WHAT THE EXERCISE ASKS>
An exact copy of the entries, with every picture omitted, is what is needed here.
-------- DATA FOR THIS EXERCISE
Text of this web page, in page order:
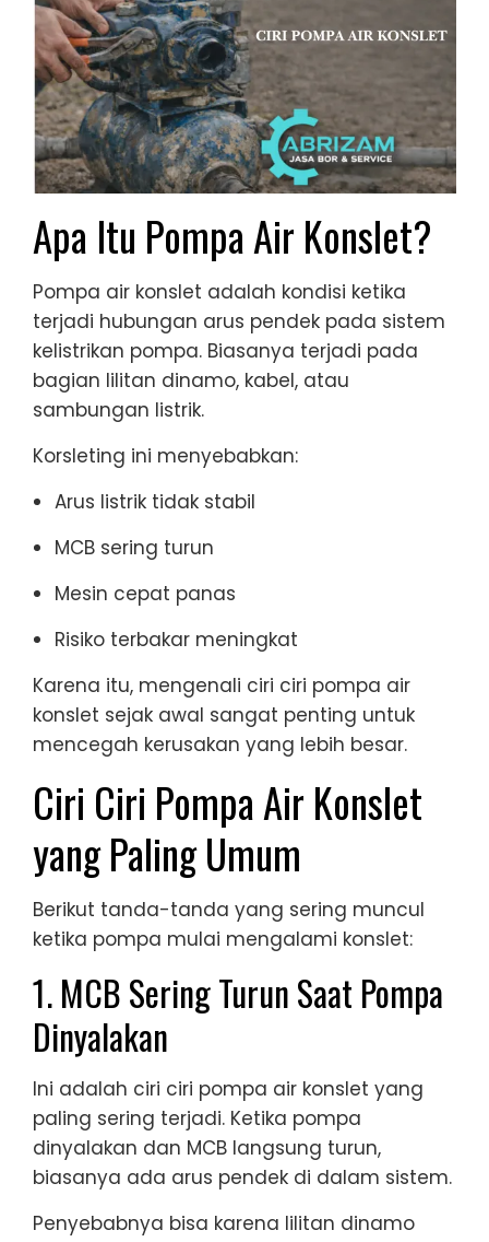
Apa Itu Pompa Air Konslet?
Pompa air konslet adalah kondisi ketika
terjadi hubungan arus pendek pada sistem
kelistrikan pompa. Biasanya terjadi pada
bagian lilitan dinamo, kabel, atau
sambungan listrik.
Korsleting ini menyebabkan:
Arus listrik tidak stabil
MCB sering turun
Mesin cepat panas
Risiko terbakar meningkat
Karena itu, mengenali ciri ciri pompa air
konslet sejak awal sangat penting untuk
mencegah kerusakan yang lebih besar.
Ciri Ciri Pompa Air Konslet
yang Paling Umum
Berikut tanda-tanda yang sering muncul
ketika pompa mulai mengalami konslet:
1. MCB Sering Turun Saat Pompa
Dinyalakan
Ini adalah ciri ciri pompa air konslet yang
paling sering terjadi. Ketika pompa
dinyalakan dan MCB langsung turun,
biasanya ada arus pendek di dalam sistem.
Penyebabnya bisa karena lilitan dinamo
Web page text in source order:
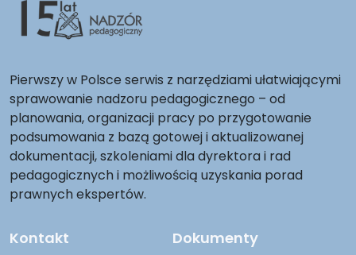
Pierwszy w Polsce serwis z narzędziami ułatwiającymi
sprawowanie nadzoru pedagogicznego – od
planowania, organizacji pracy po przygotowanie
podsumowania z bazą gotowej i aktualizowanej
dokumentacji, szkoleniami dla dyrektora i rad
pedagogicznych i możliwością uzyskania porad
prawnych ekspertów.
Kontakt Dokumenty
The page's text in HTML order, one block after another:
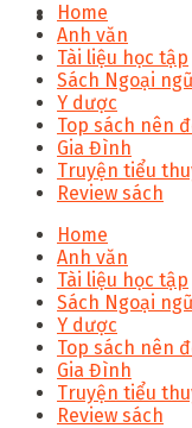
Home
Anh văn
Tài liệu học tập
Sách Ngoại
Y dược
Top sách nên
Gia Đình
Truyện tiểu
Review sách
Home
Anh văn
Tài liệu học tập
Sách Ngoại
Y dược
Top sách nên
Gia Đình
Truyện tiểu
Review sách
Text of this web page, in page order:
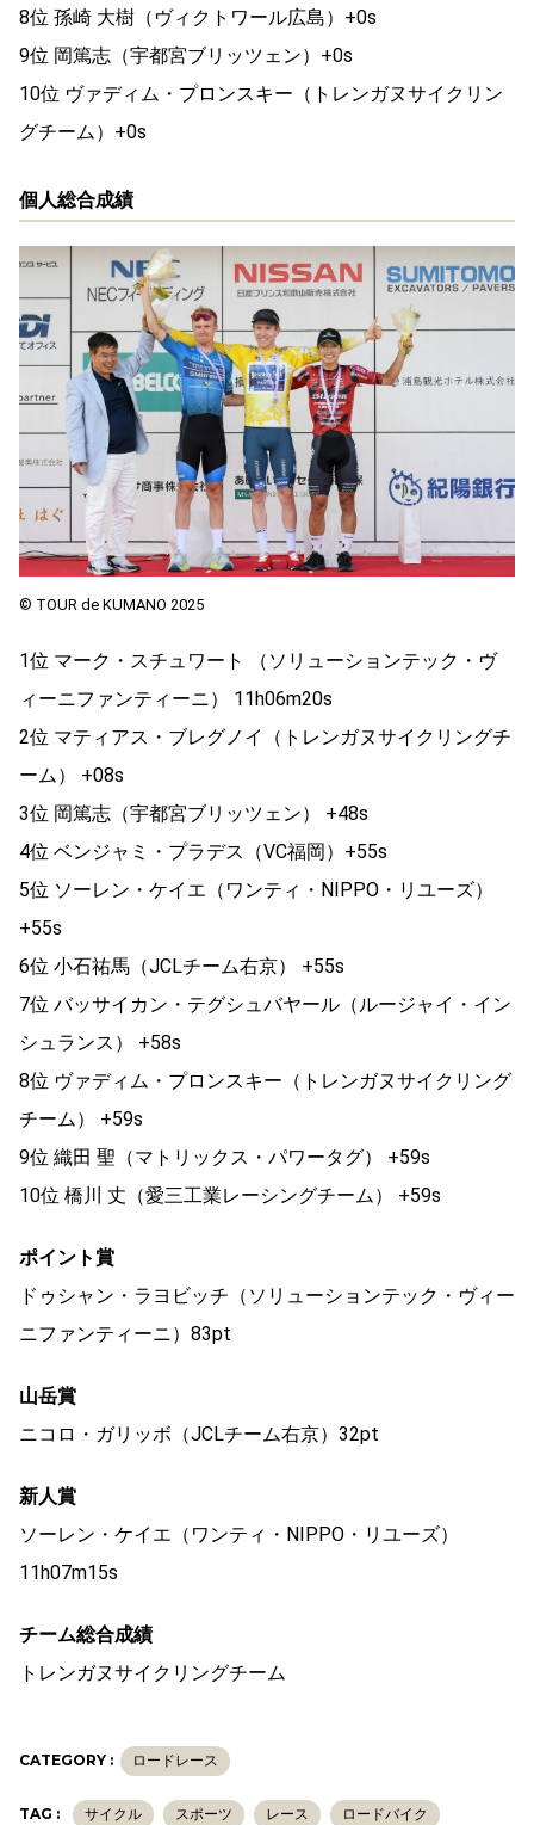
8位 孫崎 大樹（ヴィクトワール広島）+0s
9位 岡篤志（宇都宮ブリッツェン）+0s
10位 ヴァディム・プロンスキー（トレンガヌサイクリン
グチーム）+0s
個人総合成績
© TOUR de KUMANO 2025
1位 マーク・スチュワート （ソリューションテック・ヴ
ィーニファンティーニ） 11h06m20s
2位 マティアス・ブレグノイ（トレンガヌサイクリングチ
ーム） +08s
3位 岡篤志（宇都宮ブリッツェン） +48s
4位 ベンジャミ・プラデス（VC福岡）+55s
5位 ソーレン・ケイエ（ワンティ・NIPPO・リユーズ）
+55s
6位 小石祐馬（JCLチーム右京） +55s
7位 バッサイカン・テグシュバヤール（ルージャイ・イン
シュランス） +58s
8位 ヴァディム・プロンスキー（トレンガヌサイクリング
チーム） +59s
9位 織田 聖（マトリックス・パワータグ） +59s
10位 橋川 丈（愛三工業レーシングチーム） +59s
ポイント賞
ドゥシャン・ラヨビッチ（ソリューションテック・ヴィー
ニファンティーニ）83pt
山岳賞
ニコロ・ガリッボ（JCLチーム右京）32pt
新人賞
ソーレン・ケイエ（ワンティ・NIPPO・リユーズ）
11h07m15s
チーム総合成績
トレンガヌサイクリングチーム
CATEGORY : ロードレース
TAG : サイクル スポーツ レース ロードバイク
----------------
ANSWER>
Text of this web page, in page order:
Apa Itu Pompa Air Konslet?
Pompa air konslet adalah kondisi ketika
terjadi hubungan arus pendek pada sistem
kelistrikan pompa. Biasanya terjadi pada
bagian lilitan dinamo, kabel, atau
sambungan listrik.
Korsleting ini menyebabkan:
Arus listrik tidak stabil
MCB sering turun
Mesin cepat panas
Risiko terbakar meningkat
Karena itu, mengenali ciri ciri pompa air
konslet sejak awal sangat penting untuk
mencegah kerusakan yang lebih besar.
Ciri Ciri Pompa Air Konslet
yang Paling Umum
Berikut tanda-tanda yang sering muncul
ketika pompa mulai mengalami konslet:
1. MCB Sering Turun Saat Pompa
Dinyalakan
Ini adalah ciri ciri pompa air konslet yang
paling sering terjadi. Ketika pompa
dinyalakan dan MCB langsung turun,
biasanya ada arus pendek di dalam sistem.
Penyebabnya bisa karena lilitan dinamo
Web page text in source order:
Pierwszy w Polsce serwis z narzędziami ułatwiającymi
sprawowanie nadzoru pedagogicznego – od
planowania, organizacji pracy po przygotowanie
podsumowania z bazą gotowej i aktualizowanej
dokumentacji, szkoleniami dla dyrektora i rad
pedagogicznych i możliwością uzyskania porad
prawnych ekspertów.
Kontakt Dokumenty
The page's text in HTML order, one block after another:
Home
Anh văn
Tài liệu học tập
Sách Ngoại
Y dược
Top sách nên
Gia Đình
Truyện tiểu
Review sách
Home
Anh văn
Tài liệu học tập
Sách Ngoại
Y dược
Top sách nên
Gia Đình
Truyện tiểu
Review sách
Text of this web page, in page order:
8位 孫崎 大樹（ヴィクトワール広島）+0s
9位 岡篤志（宇都宮ブリッツェン）+0s
10位 ヴァディム・プロンスキー（トレンガヌサイクリン
グチーム）+0s
個人総合成績
© TOUR de KUMANO 2025
1位 マーク・スチュワート （ソリューションテック・ヴ
ィーニファンティーニ） 11h06m20s
2位 マティアス・ブレグノイ（トレンガヌサイクリングチ
ーム） +08s
3位 岡篤志（宇都宮ブリッツェン） +48s
4位 ベンジャミ・プラデス（VC福岡）+55s
5位 ソーレン・ケイエ（ワンティ・NIPPO・リユーズ）
+55s
6位 小石祐馬（JCLチーム右京） +55s
7位 バッサイカン・テグシュバヤール（ルージャイ・イン
シュランス） +58s
8位 ヴァディム・プロンスキー（トレンガヌサイクリング
チーム） +59s
9位 織田 聖（マトリックス・パワータグ） +59s
10位 橋川 丈（愛三工業レーシングチーム） +59s
ポイント賞
ドゥシャン・ラヨビッチ（ソリューションテック・ヴィー
ニファンティーニ）83pt
山岳賞
ニコロ・ガリッボ（JCLチーム右京）32pt
新人賞
ソーレン・ケイエ（ワンティ・NIPPO・リユーズ）
11h07m15s
チーム総合成績
トレンガヌサイクリングチーム
CATEGORY : ロードレース
TAG : サイクル スポーツ レース ロードバイク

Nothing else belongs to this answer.